By the 1870s suffragists had developed two national suffrage organizations run by women — the American Woman Suffrage Association founded and led by Lucy Stone and the National Woman Suffrage Association founded and led by Elizabeth Cady Stanton and Susan B. Anthony. Two decades later these two associations merged into the National American Women Suffrage Association. But until Alice Paul’s National Woman’s Party in the twentieth century, both employed only the feeble weapons of outsiders denied the essential political tool in a democracy. Having no votes, they used their voices, pens, legs, and minds to petition, lecture, write pamphlets and articles, and increasingly lobby both state and congressional committees.
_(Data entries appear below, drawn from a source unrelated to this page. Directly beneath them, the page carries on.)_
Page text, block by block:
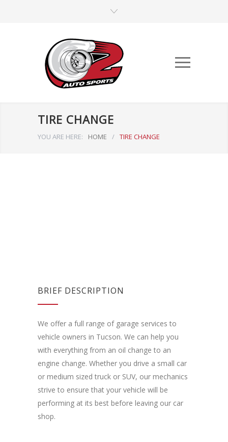
TIRE CHANGE
YOU ARE HERE: HOME / TIRE CHANGE
BRIEF DESCRIPTION
We offer a full range of garage services to
vehicle owners in Tucson. We can help you
with everything from an oil change to an
engine change. Whether you drive a small car
or medium sized truck or SUV, our mechanics
strive to ensure that your vehicle will be
performing at its best before leaving our car
shop.

They organized newspapers, most notably Stone’s Woman’s Journal, and they held the movement together through the friendships that turned them into sisters with a cause.
The suffragists fought against an opposition that at first paid them no attention. Gradually when the logic and justice of their cause moved through a previously closed door of opinion into the vestibule of acceptance, their opponents took notice and began to circumvent their efforts by legal and constitutional maneuvers. In time success led to an organized opposition of men and women, and suffrage became one of the few reforms ever rejected by some of those whose lives it would improve. To the chagrin of Stone, Stanton, Anthony, and Willard, critics made the case that women did not want the vote. Therefore, went this easy dismissal, why give it to them?
By 1900 only four states — all in the West and all accepting women’s suffrage because of special circumstances that had little to do with its justice or usefulness for women — gave women the right to vote. Another nineteen states had limited suffrage, permitting female voting only in elections for school boards and city officers. Given the attractions of this restricted ballot, it became an open question within the ranks — with Anthony always opposed — as to whether to accept the partial ballot or demand complete suffrage. No matter what the opportunity, during the nadir of the movement from 1885 to 1910, the suffragists traveled ceaselessly across the United States to increase the number of states where women could vote. Often they failed, but in the process they publicized their cause.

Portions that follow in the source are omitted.